3. Mr. Ruch is (a) a managing member of Atlas Capital Holding L.L.C., which is the general partner of Pinnacle MP, which is the investment advisor to Pinnacle Trust II and the general partner of Pinnacle H, (b) a managing member of Rho Management Ventures IV, L.L.C., which is the general partner of RV IV LP and RV IV QP and the managing member of RV IV Holdings, (c) a managing director of Rho Capital Partners Verwaltungs GmbH, which is the general partner of RV IV KG, and (d) a managing member of Rho Capital Partners LLC, which is the managing member of RIP LLC. Mr. Ruch disclaims beneficial ownership of all of the shares held by the entities set forth in Footnote 2 except to the extent of his pecuniary interest therein.
4. Pursuant the terms of the Merger Agreement, each stock option held by the Reporting Person that was outstanding and unexercised as of the Purchase Time (as defined in the Merger Agreement), whether or not vested, was cancelled and converted into the right to receive $4.00 per share (minus the exercise price of the option) in cash, subject to any required withholding of taxes.
5. Under the terms of the Merger Agreement, all warrants having an exercise price in excess of $4.00 per share were terminated for no consideration.
6. 1,767 were owned by RV IV KG, 721 were owned by RV IV LP, 1,696 were owned by RV IV QP and 1,569 were owned by RV IV Holdings (received in the RMT I Distribution, without consideration). Mr. Ruch disclaims beneficial ownership of all of the warrants held by these entities except to the extent of his pecuniary interest therein.

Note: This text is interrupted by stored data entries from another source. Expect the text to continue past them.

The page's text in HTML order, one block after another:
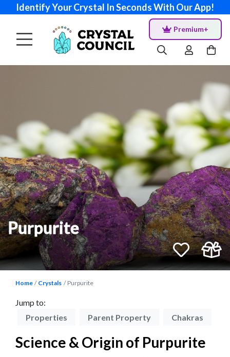
Identify Your Crystal In Seconds With Our App!
Premium+
Purpurite
Home Crystals Purpurite
Jump to:
Properties Parent Property Chakras
Science & Origin of Purpurite

7. 11 were owned by RV IV KG, 4 were owned by RV IV LP, 10 were owned by RV IV QP and 10 were owned by RV IV Holdings (received in the RMT I Distribution, without consideration). Mr. Ruch disclaims beneficial ownership of all of the warrants held by these entities except to the extent of his pecuniary interest therein.